An exact copy is needed of the lines in the entries below from the line with "integraton of OpenStack [34, 230, 115, 239]" up to and including the line with "extra context menu? (74, 240)", and of nothing else. Leave the pictures out.
--- Raw data Enclosed Below ---
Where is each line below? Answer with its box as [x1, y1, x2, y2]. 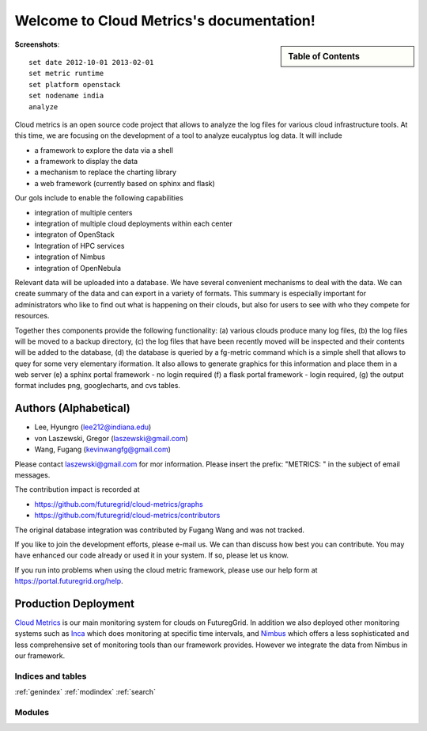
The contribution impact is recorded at [14, 485, 140, 494]
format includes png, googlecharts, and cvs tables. [14, 381, 181, 390]
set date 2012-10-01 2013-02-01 [28, 58, 154, 67]
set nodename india [28, 91, 104, 101]
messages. [14, 470, 51, 479]
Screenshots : [14, 40, 60, 49]
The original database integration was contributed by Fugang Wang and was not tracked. [14, 525, 304, 535]
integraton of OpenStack [34, 230, 115, 239]
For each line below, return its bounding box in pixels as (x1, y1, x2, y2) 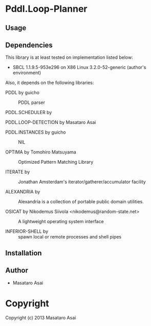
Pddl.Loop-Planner (5, 3, 88, 15)
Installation (5, 249, 42, 257)
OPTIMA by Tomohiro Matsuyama (5, 149, 77, 155)
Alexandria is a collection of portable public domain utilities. (18, 199, 144, 205)
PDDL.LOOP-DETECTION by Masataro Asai (5, 119, 96, 125)
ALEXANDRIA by (5, 189, 40, 195)
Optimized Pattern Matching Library (18, 159, 94, 165)
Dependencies (5, 40, 53, 49)
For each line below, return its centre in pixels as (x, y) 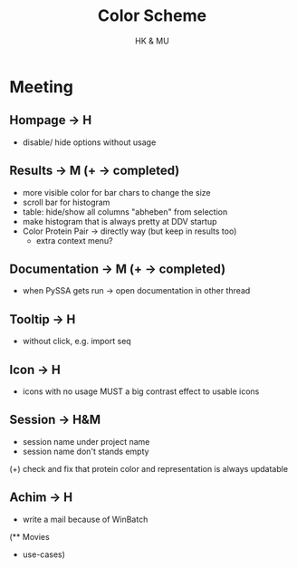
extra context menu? (74, 240)
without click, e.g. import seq (77, 342)
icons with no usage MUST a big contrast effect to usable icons (141, 391)
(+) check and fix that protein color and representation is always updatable (148, 468)
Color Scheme (152, 16)
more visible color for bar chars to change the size (116, 192)
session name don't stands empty (86, 451)
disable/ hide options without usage (89, 142)
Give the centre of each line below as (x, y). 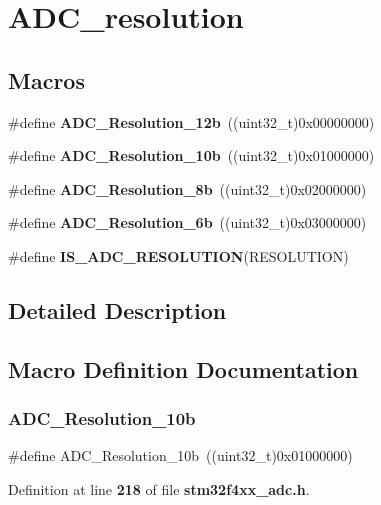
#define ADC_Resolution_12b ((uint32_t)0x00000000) (191, 121)
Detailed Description (117, 309)
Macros (46, 79)
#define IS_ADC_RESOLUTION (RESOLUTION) (178, 255)
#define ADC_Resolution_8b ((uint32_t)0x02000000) (187, 188)
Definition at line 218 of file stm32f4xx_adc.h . (159, 488)
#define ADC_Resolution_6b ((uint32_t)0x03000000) (187, 222)
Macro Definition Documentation (183, 368)
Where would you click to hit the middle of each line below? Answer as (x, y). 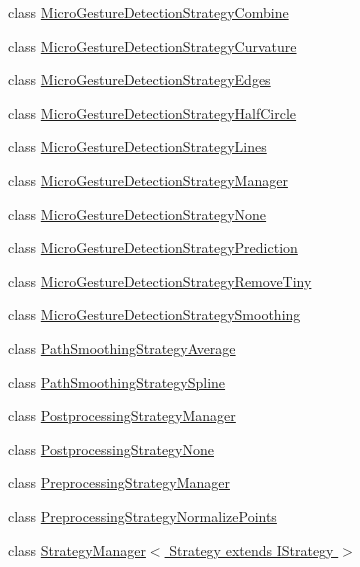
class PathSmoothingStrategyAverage (122, 347)
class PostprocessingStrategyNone (111, 448)
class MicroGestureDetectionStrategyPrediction (153, 247)
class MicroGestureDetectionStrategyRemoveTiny (160, 280)
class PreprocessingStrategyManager (119, 482)
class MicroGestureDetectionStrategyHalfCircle (152, 112)
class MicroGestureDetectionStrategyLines (137, 146)
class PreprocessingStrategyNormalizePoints (142, 515)
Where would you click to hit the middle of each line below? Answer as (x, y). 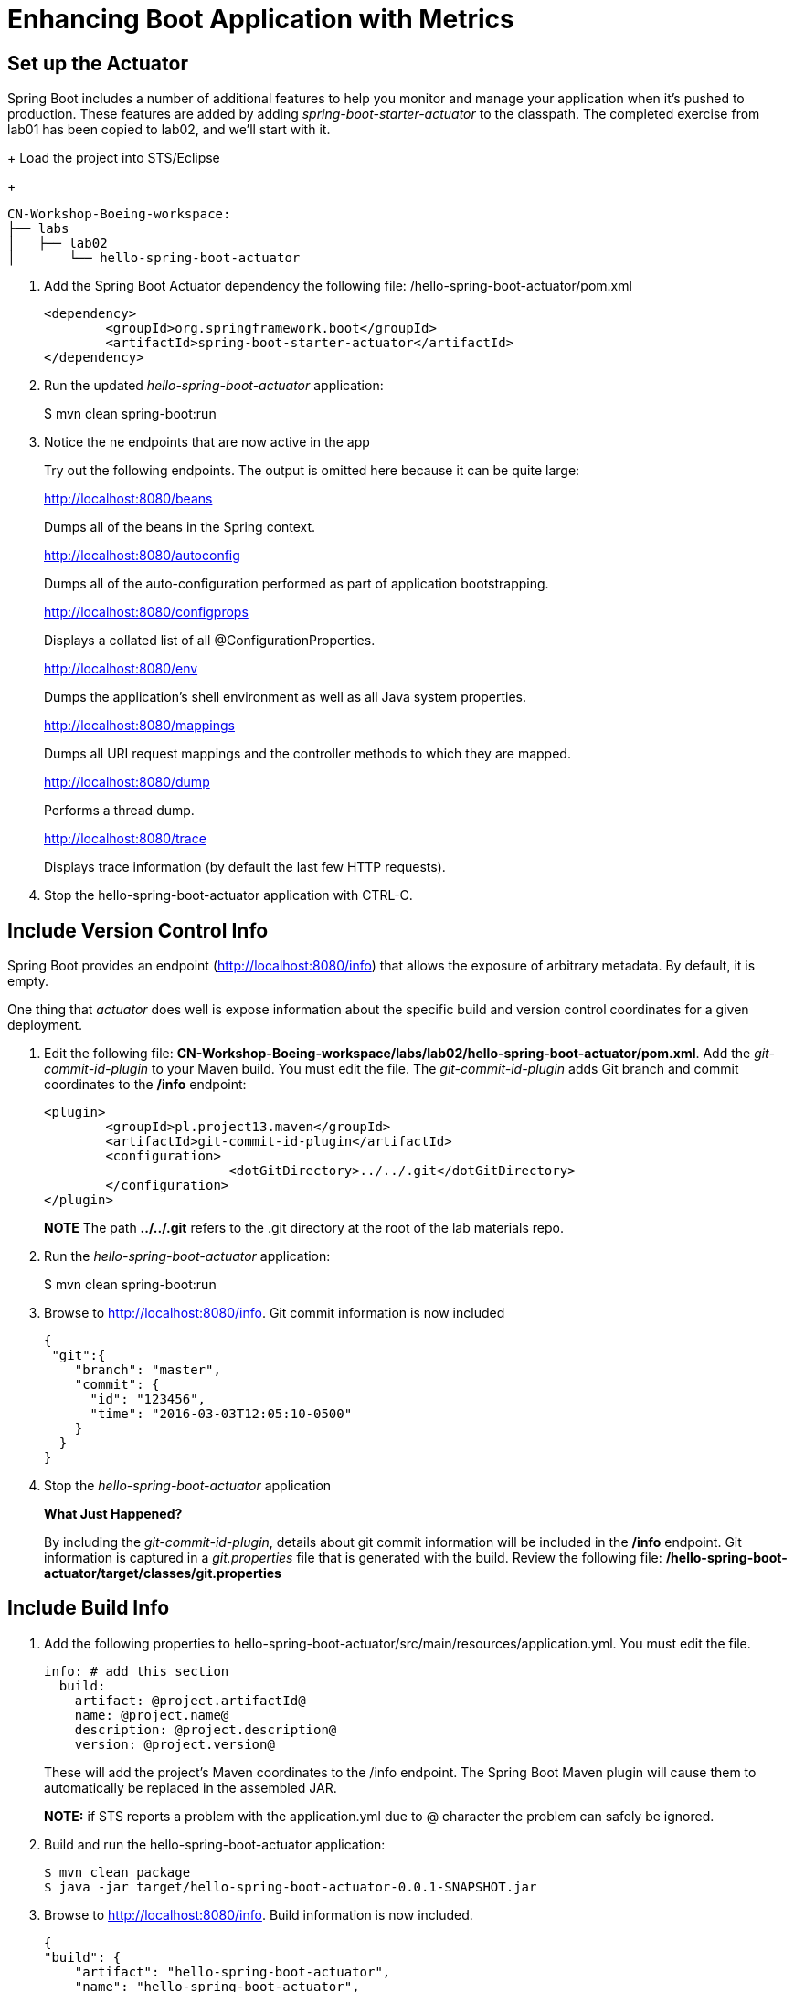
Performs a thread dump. (119, 811)
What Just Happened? (113, 1514)
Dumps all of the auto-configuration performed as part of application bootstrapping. (296, 584)
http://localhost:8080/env (121, 669)
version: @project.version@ (175, 1744)
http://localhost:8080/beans (128, 499)
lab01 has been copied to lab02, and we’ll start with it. (169, 130)
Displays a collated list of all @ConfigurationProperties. (210, 641)
--- End of Enclosed Raw data ---
## Exercise response
integraton of OpenStack [34, 230, 115, 239]
For each line below, return its bounding box in pixels as (x1, y1, x2, y2) 
Pddl.Loop-Planner (5, 3, 88, 15)
Installation (5, 249, 42, 257)
OPTIMA by Tomohiro Matsuyama (5, 149, 77, 155)
Alexandria is a collection of portable public domain utilities. (18, 199, 144, 205)
PDDL.LOOP-DETECTION by Masataro Asai (5, 119, 96, 125)
ALEXANDRIA by (5, 189, 40, 195)
Optimized Pattern Matching Library (18, 159, 94, 165)
Dependencies (5, 40, 53, 49)
For each line below, return its centre in pixels as (x, y) 
extra context menu? (74, 240)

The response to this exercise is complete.